# my new budgie nose



## Yara (Sep 30, 2018)

Hi,

two days ago my new bird has a yellow discharge in his left nostril
it was soft and i cleaned it up

today i found similar discharge but dry this time
i cleaned it up again

his breath has a a bit of sound when that discharge block his nostril
and he gone back to normal after that
no sound while breathing

and i realized sometimes he made a strange little sounds it seemd like hiccup 
and he is twitching his wings like something scar him


he is eating and moving well 
is that some sort of illness?

please help me 
for 4 days now i'm searching the net 
because we don't have pet doctors around here


----------



## RavensGryf (May 8, 2015)

I see where you are located. There are "regular" vets. Look it up on the internet. In the event that there are no avian specialists around, you can at least go to a small animal vet, and see if they can consult with an avian vet via phone _or_ through internet, and even with google translate if necessary. Find a compassionate vet, and tell them how important this animal is to you.

It does sound like your budgie is ill, and will need medication. Unfortunately, we here can't tell you what to use. Proper medications are available through a vet.

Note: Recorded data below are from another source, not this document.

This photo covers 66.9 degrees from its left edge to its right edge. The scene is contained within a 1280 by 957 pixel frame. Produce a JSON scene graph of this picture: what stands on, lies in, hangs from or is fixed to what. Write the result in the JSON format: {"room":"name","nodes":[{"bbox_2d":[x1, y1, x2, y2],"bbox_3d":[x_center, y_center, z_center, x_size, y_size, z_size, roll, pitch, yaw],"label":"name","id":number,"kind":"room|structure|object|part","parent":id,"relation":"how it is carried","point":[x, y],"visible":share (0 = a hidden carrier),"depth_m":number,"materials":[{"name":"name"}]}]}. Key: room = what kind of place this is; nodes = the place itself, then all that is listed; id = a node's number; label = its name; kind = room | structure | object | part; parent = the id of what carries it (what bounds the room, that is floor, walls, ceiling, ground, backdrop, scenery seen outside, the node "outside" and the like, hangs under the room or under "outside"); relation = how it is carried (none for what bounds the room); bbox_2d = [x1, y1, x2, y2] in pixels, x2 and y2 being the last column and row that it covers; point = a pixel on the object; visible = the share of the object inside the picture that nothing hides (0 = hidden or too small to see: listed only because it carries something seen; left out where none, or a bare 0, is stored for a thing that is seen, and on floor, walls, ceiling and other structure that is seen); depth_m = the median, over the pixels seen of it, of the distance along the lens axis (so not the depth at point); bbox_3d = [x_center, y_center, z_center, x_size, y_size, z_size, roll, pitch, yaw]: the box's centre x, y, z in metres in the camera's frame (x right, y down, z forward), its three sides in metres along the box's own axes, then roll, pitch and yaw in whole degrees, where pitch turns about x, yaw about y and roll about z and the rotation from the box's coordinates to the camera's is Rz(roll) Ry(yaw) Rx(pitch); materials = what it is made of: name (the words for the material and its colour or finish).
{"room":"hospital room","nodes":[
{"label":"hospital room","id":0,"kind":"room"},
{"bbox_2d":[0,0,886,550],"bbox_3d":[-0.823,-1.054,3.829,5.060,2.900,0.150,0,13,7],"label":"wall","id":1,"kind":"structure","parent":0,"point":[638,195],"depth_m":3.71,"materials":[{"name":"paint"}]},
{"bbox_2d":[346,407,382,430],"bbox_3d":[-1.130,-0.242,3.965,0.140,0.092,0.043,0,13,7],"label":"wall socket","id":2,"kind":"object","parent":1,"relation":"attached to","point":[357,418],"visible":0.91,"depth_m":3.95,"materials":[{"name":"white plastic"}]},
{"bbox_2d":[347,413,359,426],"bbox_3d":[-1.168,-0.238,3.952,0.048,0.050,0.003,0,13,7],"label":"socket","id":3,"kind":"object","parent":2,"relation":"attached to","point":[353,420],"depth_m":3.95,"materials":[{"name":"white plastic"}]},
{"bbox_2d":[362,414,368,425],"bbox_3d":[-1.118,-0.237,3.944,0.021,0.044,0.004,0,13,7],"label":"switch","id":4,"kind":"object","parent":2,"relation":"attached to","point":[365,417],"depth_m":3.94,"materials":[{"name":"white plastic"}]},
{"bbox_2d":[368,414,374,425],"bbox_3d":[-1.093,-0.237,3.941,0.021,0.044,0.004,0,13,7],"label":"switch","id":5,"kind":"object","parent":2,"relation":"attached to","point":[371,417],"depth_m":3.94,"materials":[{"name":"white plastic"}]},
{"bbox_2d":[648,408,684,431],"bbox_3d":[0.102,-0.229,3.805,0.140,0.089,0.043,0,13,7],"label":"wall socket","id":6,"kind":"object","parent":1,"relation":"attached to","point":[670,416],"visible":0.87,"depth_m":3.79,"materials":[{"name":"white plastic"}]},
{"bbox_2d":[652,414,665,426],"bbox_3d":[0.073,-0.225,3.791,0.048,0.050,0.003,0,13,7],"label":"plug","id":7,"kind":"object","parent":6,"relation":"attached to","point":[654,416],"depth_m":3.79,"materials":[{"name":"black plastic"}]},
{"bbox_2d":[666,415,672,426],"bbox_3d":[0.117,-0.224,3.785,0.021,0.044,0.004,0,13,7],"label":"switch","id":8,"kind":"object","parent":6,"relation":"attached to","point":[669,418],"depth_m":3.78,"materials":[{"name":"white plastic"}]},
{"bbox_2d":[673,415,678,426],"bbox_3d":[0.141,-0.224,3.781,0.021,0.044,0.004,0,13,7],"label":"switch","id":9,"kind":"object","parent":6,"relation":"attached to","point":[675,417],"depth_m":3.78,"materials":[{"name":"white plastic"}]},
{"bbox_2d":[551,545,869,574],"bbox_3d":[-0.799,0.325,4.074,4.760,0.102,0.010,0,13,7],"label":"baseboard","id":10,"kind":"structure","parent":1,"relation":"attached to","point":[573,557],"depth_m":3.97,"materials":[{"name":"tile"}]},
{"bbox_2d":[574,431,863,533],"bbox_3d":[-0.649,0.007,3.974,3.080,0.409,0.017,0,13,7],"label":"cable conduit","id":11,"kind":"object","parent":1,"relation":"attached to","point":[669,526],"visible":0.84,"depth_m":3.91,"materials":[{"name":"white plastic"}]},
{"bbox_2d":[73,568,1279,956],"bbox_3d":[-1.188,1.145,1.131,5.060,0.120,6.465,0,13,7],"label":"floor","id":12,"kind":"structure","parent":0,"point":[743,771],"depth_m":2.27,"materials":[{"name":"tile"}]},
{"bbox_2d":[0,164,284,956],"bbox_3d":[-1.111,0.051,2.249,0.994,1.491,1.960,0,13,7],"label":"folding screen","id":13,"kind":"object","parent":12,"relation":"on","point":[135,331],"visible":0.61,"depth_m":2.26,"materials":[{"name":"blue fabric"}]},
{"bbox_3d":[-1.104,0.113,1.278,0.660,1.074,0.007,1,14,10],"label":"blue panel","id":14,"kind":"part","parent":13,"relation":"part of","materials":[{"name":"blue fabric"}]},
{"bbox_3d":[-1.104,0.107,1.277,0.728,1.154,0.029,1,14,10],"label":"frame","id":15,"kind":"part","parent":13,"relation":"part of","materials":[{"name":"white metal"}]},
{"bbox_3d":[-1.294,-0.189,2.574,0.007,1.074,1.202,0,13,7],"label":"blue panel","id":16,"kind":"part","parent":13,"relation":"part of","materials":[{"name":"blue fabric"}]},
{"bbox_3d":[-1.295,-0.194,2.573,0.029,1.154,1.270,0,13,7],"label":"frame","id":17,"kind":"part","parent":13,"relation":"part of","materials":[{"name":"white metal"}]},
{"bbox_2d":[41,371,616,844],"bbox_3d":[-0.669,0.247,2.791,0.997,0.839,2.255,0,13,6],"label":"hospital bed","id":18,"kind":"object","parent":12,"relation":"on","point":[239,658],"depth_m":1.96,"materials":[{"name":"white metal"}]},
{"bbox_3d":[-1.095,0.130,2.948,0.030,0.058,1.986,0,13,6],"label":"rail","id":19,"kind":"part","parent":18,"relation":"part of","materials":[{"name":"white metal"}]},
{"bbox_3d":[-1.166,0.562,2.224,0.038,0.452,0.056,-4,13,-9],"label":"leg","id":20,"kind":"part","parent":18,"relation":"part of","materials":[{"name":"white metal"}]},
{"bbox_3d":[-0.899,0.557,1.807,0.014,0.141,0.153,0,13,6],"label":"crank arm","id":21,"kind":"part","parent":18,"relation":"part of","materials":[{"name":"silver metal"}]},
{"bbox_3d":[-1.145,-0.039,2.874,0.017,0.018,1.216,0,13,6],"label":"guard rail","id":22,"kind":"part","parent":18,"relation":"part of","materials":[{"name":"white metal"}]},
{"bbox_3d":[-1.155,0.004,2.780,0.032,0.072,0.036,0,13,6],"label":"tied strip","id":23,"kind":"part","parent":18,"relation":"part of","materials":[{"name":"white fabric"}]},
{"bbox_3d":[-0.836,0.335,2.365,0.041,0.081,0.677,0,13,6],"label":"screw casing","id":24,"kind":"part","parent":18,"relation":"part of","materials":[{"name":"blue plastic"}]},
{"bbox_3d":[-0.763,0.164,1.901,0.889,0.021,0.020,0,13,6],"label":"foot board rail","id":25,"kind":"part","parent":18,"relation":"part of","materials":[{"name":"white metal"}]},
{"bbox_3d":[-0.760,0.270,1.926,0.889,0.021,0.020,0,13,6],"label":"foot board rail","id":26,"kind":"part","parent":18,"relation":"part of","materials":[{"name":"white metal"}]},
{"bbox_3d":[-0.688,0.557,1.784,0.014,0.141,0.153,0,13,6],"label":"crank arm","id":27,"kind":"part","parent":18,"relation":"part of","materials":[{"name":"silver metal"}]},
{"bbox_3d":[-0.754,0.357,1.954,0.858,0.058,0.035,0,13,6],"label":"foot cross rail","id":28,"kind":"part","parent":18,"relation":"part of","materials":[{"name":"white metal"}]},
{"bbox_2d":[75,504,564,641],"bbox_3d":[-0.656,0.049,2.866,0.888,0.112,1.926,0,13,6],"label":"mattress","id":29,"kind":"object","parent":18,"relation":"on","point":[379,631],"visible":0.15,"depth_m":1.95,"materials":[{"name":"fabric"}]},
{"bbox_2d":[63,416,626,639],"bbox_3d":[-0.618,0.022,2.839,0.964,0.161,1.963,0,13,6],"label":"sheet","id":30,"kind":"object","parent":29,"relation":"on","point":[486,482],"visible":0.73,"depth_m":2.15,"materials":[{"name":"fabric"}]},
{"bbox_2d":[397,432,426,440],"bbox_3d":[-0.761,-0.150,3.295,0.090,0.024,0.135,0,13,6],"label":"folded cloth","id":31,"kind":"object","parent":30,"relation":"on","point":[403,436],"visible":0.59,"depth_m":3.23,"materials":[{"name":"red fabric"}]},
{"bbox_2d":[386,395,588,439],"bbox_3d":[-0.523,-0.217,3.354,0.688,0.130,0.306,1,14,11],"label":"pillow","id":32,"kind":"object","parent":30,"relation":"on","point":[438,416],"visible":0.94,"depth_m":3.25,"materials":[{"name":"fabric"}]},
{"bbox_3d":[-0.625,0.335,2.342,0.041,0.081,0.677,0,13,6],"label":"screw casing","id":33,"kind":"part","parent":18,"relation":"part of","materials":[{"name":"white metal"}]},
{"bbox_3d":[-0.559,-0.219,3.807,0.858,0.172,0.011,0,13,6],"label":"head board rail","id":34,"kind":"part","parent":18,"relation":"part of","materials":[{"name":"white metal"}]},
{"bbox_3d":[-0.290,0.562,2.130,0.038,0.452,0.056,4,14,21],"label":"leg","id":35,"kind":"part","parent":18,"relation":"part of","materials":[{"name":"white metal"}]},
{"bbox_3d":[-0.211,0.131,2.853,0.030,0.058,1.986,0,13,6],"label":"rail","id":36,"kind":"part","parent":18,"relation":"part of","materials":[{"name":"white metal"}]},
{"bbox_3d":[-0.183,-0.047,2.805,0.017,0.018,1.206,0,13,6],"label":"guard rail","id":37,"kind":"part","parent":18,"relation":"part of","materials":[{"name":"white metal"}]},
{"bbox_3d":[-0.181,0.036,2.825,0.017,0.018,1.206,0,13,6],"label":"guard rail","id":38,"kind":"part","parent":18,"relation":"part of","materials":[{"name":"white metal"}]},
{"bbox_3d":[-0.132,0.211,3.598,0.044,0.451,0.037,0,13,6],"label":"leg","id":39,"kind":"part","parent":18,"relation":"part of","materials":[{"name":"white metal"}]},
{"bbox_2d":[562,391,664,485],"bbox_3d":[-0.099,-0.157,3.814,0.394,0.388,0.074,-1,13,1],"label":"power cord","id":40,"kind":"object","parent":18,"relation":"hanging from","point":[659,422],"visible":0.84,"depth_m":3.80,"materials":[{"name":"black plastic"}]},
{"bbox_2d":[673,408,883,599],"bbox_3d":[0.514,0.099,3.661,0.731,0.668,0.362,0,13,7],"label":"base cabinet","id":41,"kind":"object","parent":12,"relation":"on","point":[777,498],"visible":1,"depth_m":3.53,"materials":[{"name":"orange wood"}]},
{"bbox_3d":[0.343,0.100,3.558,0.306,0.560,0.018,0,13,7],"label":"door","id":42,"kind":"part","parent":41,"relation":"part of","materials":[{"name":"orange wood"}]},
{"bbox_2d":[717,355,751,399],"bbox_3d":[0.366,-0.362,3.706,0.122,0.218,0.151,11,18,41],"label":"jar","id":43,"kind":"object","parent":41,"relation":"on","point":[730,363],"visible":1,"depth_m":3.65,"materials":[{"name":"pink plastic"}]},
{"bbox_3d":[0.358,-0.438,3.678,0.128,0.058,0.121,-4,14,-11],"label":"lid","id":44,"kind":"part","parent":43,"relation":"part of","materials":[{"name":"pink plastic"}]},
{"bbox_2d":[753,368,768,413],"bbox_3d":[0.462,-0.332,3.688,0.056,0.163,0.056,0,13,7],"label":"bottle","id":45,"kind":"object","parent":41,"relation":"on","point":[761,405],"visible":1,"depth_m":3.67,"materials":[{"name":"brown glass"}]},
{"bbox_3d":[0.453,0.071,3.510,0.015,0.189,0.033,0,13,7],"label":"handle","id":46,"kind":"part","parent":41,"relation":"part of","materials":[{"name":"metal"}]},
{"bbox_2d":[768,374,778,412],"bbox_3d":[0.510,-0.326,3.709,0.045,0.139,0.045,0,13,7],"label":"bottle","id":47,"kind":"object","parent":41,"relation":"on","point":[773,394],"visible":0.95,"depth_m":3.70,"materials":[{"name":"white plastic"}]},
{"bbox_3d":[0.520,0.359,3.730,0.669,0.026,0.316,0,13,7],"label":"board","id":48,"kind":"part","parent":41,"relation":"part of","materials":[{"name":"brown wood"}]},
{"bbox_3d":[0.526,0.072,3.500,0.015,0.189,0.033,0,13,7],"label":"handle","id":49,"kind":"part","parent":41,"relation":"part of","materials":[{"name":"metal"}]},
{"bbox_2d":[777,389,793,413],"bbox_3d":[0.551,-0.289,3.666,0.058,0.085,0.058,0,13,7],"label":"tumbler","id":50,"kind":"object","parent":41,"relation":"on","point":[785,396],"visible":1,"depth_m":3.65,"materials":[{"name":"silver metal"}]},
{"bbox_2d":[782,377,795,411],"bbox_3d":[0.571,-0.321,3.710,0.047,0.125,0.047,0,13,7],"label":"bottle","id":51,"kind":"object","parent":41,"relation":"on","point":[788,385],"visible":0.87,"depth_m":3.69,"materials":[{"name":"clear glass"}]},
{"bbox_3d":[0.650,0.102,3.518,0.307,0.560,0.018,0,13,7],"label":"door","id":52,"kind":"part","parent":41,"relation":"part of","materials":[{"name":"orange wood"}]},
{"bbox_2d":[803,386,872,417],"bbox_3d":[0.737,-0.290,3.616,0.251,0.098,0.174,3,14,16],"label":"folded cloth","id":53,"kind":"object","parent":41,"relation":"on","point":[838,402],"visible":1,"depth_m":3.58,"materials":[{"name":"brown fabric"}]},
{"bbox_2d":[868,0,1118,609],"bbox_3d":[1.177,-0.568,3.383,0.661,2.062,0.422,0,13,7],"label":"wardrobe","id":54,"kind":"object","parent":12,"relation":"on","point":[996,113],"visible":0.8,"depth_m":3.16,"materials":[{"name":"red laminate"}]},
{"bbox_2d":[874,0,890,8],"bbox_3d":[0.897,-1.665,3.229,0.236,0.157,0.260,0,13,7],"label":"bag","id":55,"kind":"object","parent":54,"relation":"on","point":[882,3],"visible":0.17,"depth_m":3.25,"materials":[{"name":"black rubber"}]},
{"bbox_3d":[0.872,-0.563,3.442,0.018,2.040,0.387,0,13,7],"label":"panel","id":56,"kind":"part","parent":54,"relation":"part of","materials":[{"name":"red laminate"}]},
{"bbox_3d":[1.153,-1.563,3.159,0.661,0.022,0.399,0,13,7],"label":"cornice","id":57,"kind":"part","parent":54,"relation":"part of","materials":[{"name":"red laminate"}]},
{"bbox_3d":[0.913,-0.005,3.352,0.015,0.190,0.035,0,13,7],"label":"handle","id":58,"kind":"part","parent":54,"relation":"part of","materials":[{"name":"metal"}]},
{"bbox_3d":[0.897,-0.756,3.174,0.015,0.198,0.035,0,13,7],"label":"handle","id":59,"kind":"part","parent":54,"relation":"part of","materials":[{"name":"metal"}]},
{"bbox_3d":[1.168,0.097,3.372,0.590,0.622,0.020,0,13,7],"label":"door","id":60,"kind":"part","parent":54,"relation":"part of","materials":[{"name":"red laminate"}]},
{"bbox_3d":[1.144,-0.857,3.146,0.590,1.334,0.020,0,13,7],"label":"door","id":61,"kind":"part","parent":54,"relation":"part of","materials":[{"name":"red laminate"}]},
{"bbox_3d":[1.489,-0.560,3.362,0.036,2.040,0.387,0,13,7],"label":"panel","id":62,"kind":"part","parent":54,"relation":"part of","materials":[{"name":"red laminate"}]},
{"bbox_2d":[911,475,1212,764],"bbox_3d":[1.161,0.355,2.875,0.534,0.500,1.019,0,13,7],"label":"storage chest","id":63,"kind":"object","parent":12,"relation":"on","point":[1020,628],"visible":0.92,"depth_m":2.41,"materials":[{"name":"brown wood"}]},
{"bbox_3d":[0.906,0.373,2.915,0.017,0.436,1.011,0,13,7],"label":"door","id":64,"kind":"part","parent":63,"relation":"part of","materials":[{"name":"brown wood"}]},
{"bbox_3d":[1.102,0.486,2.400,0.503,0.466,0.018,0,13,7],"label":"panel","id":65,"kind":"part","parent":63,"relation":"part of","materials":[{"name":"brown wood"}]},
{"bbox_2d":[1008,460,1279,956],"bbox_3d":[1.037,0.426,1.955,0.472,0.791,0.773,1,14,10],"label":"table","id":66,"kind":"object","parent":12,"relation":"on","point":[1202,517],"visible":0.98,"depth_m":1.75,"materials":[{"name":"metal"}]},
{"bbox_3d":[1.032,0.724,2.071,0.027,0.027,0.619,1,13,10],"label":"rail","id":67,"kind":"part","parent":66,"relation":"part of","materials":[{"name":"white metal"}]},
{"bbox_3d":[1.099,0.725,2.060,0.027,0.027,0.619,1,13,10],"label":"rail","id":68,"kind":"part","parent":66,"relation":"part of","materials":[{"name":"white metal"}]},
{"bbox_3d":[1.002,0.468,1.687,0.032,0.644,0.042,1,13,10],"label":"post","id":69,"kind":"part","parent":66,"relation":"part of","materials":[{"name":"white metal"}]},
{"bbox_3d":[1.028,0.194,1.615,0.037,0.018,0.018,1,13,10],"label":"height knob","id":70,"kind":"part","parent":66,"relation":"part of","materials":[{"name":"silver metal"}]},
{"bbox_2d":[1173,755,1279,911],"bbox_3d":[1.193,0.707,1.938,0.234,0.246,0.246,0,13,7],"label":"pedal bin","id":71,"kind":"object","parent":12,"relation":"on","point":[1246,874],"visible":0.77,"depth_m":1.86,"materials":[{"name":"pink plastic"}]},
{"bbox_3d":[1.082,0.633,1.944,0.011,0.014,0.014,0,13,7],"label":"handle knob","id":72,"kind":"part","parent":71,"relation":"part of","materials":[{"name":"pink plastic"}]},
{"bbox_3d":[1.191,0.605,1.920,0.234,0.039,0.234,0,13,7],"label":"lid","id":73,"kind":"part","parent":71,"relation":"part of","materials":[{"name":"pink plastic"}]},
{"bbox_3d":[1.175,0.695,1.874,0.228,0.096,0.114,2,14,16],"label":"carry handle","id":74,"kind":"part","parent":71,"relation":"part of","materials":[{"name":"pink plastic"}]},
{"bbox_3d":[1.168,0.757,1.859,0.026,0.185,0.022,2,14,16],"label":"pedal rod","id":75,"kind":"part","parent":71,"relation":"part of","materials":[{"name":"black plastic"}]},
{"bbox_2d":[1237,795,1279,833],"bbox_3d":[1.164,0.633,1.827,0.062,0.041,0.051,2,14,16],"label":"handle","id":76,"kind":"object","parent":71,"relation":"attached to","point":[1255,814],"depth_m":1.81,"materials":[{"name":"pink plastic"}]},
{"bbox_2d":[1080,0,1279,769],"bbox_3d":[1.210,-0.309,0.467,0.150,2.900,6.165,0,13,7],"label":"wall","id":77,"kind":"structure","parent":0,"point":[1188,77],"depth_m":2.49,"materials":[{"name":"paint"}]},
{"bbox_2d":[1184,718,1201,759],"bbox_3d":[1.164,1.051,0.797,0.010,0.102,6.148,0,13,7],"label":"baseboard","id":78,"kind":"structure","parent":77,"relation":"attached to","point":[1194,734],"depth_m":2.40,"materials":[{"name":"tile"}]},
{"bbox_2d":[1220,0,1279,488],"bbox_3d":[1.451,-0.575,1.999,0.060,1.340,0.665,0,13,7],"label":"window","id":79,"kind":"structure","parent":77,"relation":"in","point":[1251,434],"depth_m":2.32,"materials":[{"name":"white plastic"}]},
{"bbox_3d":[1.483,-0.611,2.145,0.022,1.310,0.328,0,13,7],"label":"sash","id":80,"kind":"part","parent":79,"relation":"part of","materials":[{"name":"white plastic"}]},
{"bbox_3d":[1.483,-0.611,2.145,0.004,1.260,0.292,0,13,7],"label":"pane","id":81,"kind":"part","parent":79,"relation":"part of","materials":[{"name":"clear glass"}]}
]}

Please read through the Stickies and Articles provided on the forum. You'll find lots of useful information and tips on keeping budgies at their best.

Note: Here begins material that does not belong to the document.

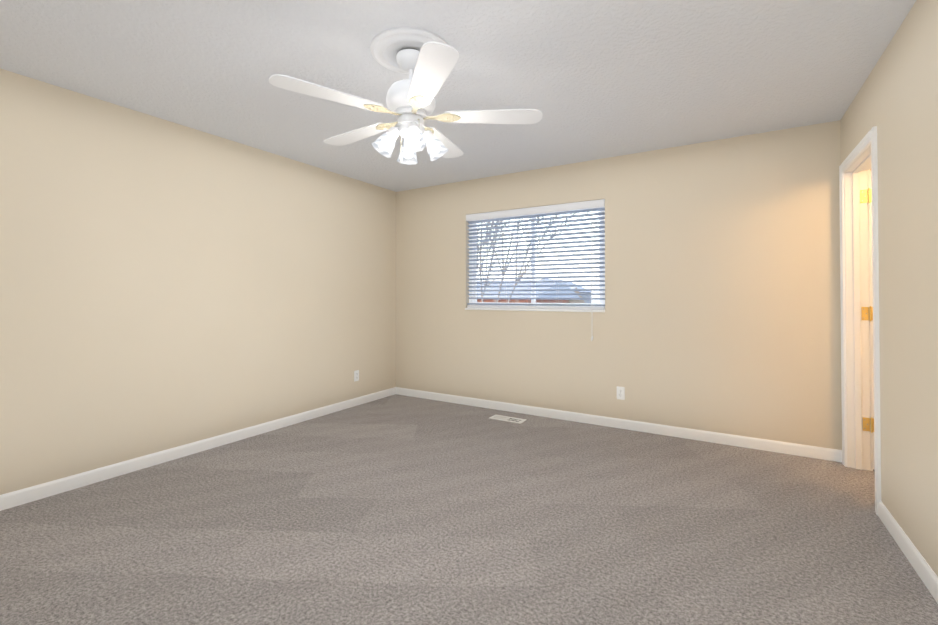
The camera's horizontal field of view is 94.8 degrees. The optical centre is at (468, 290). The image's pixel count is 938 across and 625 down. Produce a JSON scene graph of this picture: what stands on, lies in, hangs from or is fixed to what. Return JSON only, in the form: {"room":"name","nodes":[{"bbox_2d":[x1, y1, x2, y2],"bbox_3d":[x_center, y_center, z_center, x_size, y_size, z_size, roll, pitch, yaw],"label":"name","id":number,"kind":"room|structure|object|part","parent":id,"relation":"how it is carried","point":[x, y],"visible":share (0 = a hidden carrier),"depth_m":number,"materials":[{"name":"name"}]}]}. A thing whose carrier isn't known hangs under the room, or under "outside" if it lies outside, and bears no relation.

Please be proactive and search for a vet, ask them if they can please consult with an avian vet. If there truly aren't avian vets, that's about all you can do; try your best to search, call, inquire, ask for recommendations, etc. Good luck , and welcome to Talk Budgies!


----------



## Yara (Sep 30, 2018)

thank you for your reply 
i'll try my best


----------



## FaeryBee (May 9, 2011)

*While it is very challenging for people who live in countries with no Avian Vets, there are steps you can take to help ensure your budgies' health.

With the right motivation, you can work with a regular or veterinarian to get the proper care for your budgie(s).

You will want to do as much research as you can and learn as much about budgies and the best practices for their care so you can provide your little ones with the best possible life. 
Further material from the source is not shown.